----- Records provided

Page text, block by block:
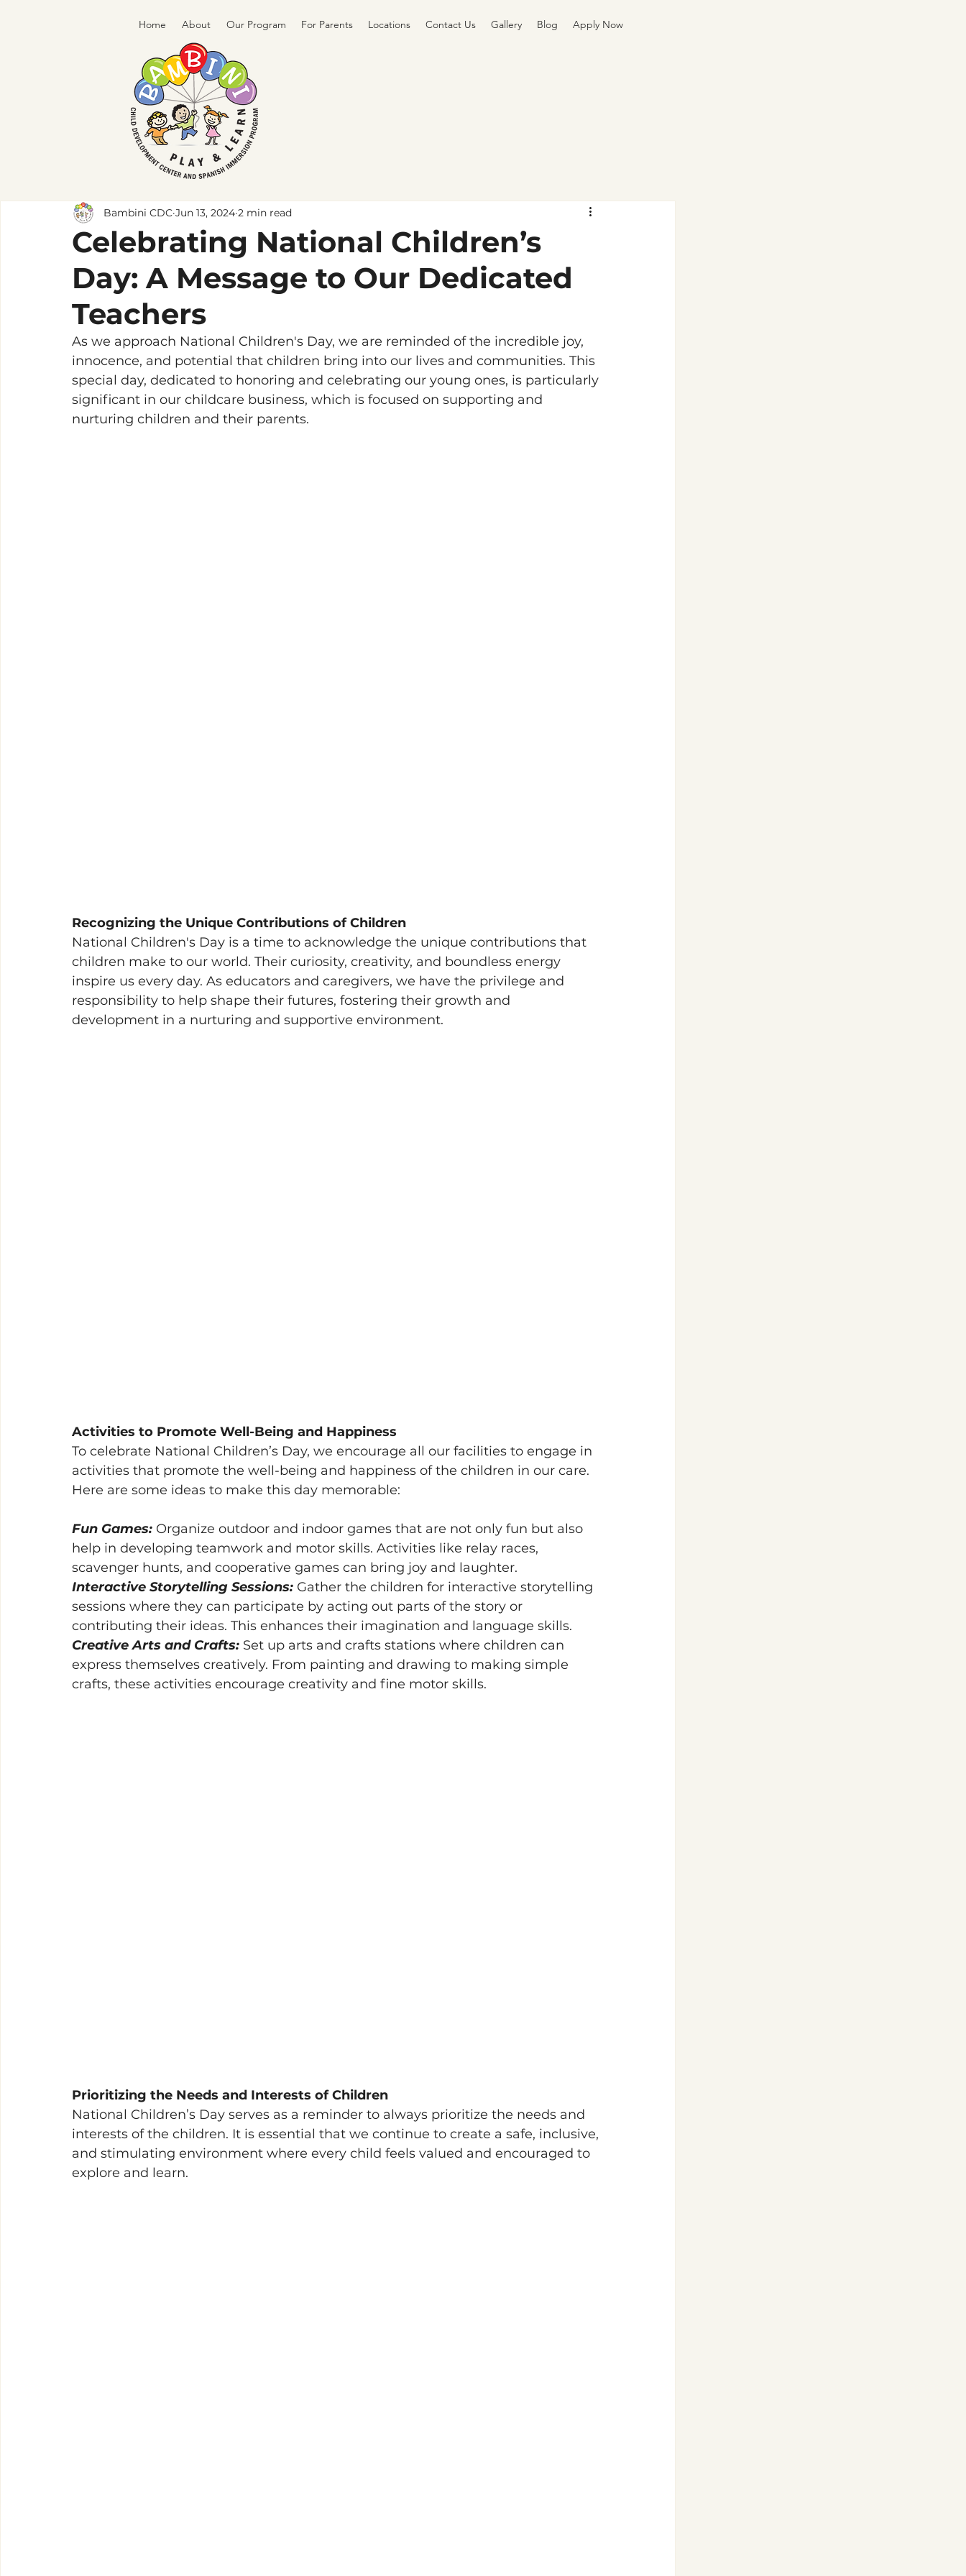
Home About Our Program For Parents Locations Contact Us Gallery Blog Apply Now
Celebrating National Children’s
Day: A Message to Our Dedicated
Teachers
Bambini CDC Jun 13, 2024 2 min read
As we approach National Children's Day, we are reminded of the incredible joy,
innocence, and potential that children bring into our lives and communities. This
special day, dedicated to honoring and celebrating our young ones, is particularly
significant in our childcare business, which is focused on supporting and
nurturing children and their parents.
Recognizing the Unique Contributions of Children
National Children's Day is a time to acknowledge the unique contributions that
children make to our world. Their curiosity, creativity, and boundless energy
inspire us every day. As educators and caregivers, we have the privilege and
responsibility to help shape their futures, fostering their growth and
development in a nurturing and supportive environment.
Activities to Promote Well-Being and Happiness
To celebrate National Children’s Day, we encourage all our facilities to engage in
activities that promote the well-being and happiness of the children in our care.
Here are some ideas to make this day memorable:
Fun Games: Organize outdoor and indoor games that are not only fun but also
help in developing teamwork and motor skills. Activities like relay races,
scavenger hunts, and cooperative games can bring joy and laughter.
Interactive Storytelling Sessions: Gather the children for interactive storytelling
sessions where they can participate by acting out parts of the story or
contributing their ideas. This enhances their imagination and language skills.
Creative Arts and Crafts: Set up arts and crafts stations where children can
express themselves creatively. From painting and drawing to making simple
crafts, these activities encourage creativity and fine motor skills.
Prioritizing the Needs and Interests of Children
National Children’s Day serves as a reminder to always prioritize the needs and
interests of the children. It is essential that we continue to create a safe, inclusive,
and stimulating environment where every child feels valued and encouraged to
explore and learn.
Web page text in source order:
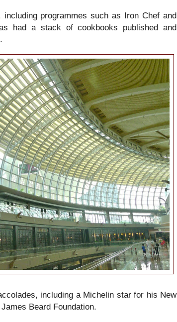
programmes such as Iron Chef and
had a stack of cookbooks published and
including a Michelin star for his New
Beard Foundation.
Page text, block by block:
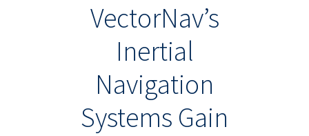
VectorNav’s
Inertial
Navigation
Systems Gain

----------

Exercise details —
Output the data above verbatim, pictures excluded.

The answer —
Page text, block by block:
Home About Our Program For Parents Locations Contact Us Gallery Blog Apply Now
Celebrating National Children’s
Day: A Message to Our Dedicated
Teachers
Bambini CDC Jun 13, 2024 2 min read
As we approach National Children's Day, we are reminded of the incredible joy,
innocence, and potential that children bring into our lives and communities. This
special day, dedicated to honoring and celebrating our young ones, is particularly
significant in our childcare business, which is focused on supporting and
nurturing children and their parents.
Recognizing the Unique Contributions of Children
National Children's Day is a time to acknowledge the unique contributions that
children make to our world. Their curiosity, creativity, and boundless energy
inspire us every day. As educators and caregivers, we have the privilege and
responsibility to help shape their futures, fostering their growth and
development in a nurturing and supportive environment.
Activities to Promote Well-Being and Happiness
To celebrate National Children’s Day, we encourage all our facilities to engage in
activities that promote the well-being and happiness of the children in our care.
Here are some ideas to make this day memorable:
Fun Games: Organize outdoor and indoor games that are not only fun but also
help in developing teamwork and motor skills. Activities like relay races,
scavenger hunts, and cooperative games can bring joy and laughter.
Interactive Storytelling Sessions: Gather the children for interactive storytelling
sessions where they can participate by acting out parts of the story or
contributing their ideas. This enhances their imagination and language skills.
Creative Arts and Crafts: Set up arts and crafts stations where children can
express themselves creatively. From painting and drawing to making simple
crafts, these activities encourage creativity and fine motor skills.
Prioritizing the Needs and Interests of Children
National Children’s Day serves as a reminder to always prioritize the needs and
interests of the children. It is essential that we continue to create a safe, inclusive,
and stimulating environment where every child feels valued and encouraged to
explore and learn.
Web page text in source order:
programmes such as Iron Chef and
had a stack of cookbooks published and
including a Michelin star for his New
Beard Foundation.
Page text, block by block:
VectorNav’s
Inertial
Navigation
Systems Gain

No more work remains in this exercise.